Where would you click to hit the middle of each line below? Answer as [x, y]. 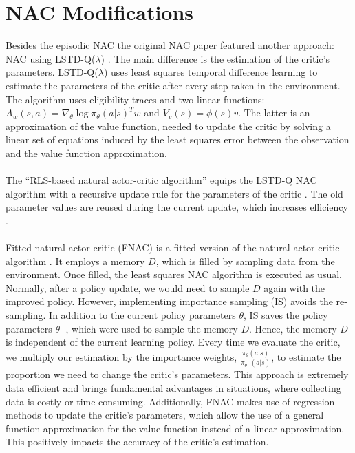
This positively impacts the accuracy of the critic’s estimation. [137, 442]
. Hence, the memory [293, 328]
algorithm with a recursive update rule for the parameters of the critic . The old [174, 193]
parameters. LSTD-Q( [52, 72]
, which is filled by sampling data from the [245, 261]
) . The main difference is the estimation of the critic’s [215, 58]
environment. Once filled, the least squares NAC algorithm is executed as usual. [174, 274]
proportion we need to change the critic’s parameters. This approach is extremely [177, 374]
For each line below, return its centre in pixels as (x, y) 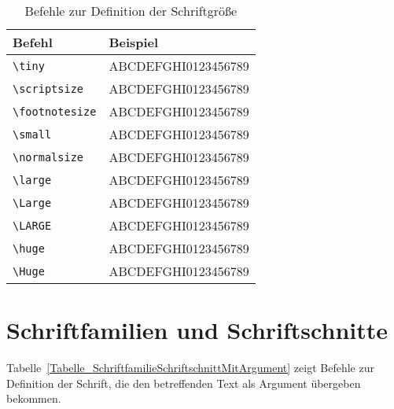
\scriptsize (48, 88)
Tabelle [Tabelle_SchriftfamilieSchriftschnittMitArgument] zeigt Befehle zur (190, 368)
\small (32, 134)
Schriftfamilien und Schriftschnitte (197, 330)
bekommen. (34, 398)
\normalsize (48, 157)
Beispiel (134, 42)
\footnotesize (55, 111)
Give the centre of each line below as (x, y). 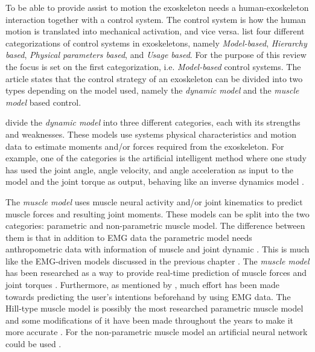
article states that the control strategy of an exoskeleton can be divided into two (154, 78)
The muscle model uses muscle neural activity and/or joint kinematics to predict (154, 201)
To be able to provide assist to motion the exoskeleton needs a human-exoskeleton (157, 7)
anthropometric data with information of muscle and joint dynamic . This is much (157, 249)
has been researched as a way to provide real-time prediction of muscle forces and (156, 273)
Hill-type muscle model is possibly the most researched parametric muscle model (154, 308)
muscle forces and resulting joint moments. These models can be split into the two (157, 213)
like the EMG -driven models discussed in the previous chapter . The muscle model (157, 261)
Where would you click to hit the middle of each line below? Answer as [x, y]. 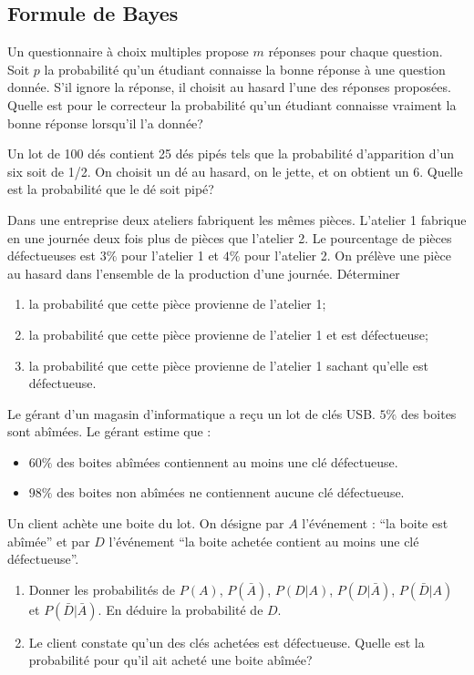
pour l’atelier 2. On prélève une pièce [348, 256]
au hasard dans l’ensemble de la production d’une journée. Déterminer [204, 273]
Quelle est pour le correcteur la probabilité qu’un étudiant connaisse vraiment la [232, 104]
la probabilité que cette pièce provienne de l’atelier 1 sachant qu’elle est [228, 365]
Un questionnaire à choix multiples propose [128, 51]
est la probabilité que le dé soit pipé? [111, 189]
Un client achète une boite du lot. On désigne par [146, 523]
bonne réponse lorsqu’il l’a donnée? [105, 123]
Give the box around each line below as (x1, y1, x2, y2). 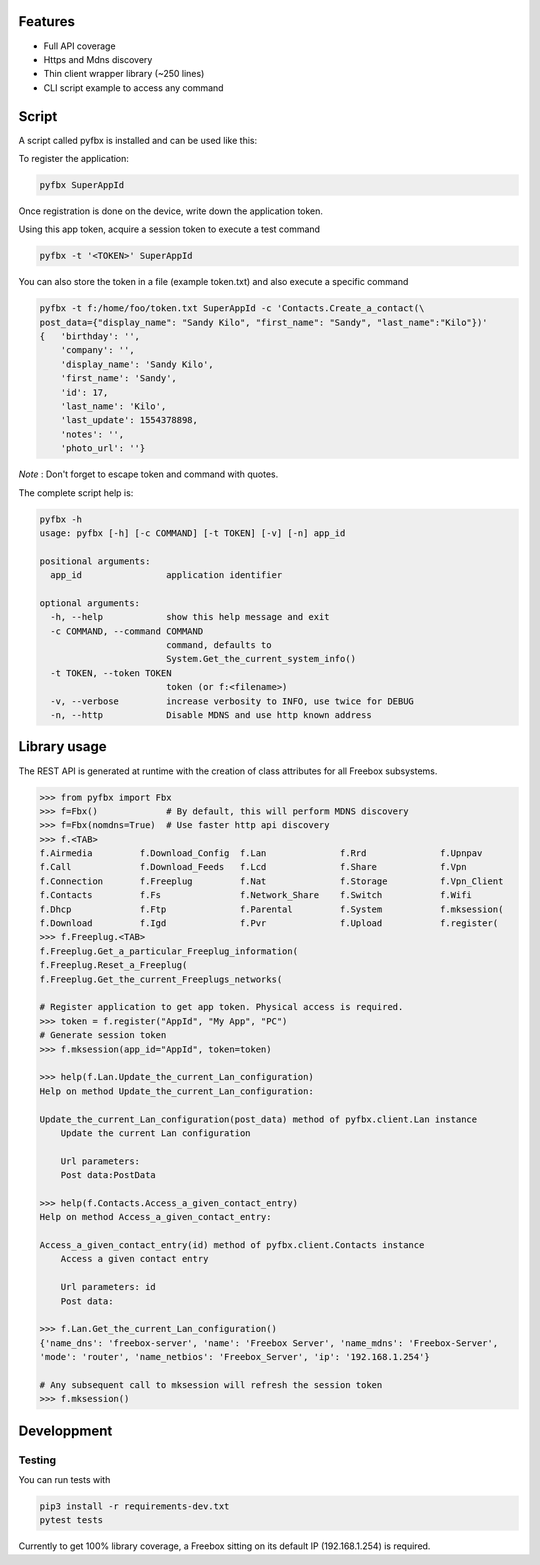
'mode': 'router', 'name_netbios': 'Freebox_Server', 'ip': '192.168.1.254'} (39, 1351, 430, 1363)
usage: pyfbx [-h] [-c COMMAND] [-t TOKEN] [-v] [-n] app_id (39, 527, 346, 539)
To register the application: (18, 152, 130, 164)
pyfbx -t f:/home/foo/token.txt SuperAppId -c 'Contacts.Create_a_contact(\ (39, 303, 425, 314)
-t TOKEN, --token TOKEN (50, 667, 172, 679)
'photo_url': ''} (60, 443, 146, 454)
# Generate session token (39, 1030, 167, 1041)
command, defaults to (165, 640, 272, 651)

================

EXERCISE INSTRUCTIONS
Pictures don't belong in the copy. Restate all the entries exactly.

WRITTEN REPLY
Where would you click to hit the middle of each line below? Answer as [x, y]. 
This positively impacts the accuracy of the critic’s estimation. [137, 442]
. Hence, the memory [293, 328]
algorithm with a recursive update rule for the parameters of the critic . The old [174, 193]
parameters. LSTD-Q( [52, 72]
, which is filled by sampling data from the [245, 261]
) . The main difference is the estimation of the critic’s [215, 58]
environment. Once filled, the least squares NAC algorithm is executed as usual. [174, 274]
proportion we need to change the critic’s parameters. This approach is extremely [177, 374]
For each line below, return its centre in pixels as (x, y) 
\scriptsize (48, 88)
Tabelle [Tabelle_SchriftfamilieSchriftschnittMitArgument] zeigt Befehle zur (190, 368)
\small (32, 134)
Schriftfamilien und Schriftschnitte (197, 330)
bekommen. (34, 398)
\normalsize (48, 157)
Beispiel (134, 42)
\footnotesize (55, 111)
Give the centre of each line below as (x, y). 
article states that the control strategy of an exoskeleton can be divided into two (154, 78)
The muscle model uses muscle neural activity and/or joint kinematics to predict (154, 201)
To be able to provide assist to motion the exoskeleton needs a human-exoskeleton (157, 7)
anthropometric data with information of muscle and joint dynamic . This is much (157, 249)
has been researched as a way to provide real-time prediction of muscle forces and (156, 273)
Hill-type muscle model is possibly the most researched parametric muscle model (154, 308)
muscle forces and resulting joint moments. These models can be split into the two (157, 213)
like the EMG -driven models discussed in the previous chapter . The muscle model (157, 261)
Where would you click to hit the middle of each line below? Answer as [x, y]. 
pour l’atelier 2. On prélève une pièce [348, 256]
au hasard dans l’ensemble de la production d’une journée. Déterminer [204, 273]
Quelle est pour le correcteur la probabilité qu’un étudiant connaisse vraiment la [232, 104]
la probabilité que cette pièce provienne de l’atelier 1 sachant qu’elle est [228, 365]
Un questionnaire à choix multiples propose [128, 51]
est la probabilité que le dé soit pipé? [111, 189]
Un client achète une boite du lot. On désigne par [146, 523]
bonne réponse lorsqu’il l’a donnée? [105, 123]
Give the box around each line below as (x1, y1, x2, y2). 
'mode': 'router', 'name_netbios': 'Freebox_Server', 'ip': '192.168.1.254'} (39, 1351, 430, 1363)
usage: pyfbx [-h] [-c COMMAND] [-t TOKEN] [-v] [-n] app_id (39, 527, 346, 539)
To register the application: (18, 152, 130, 164)
pyfbx -t f:/home/foo/token.txt SuperAppId -c 'Contacts.Create_a_contact(\ (39, 303, 425, 314)
-t TOKEN, --token TOKEN (50, 667, 172, 679)
'photo_url': ''} (60, 443, 146, 454)
# Generate session token (39, 1030, 167, 1041)
command, defaults to (165, 640, 272, 651)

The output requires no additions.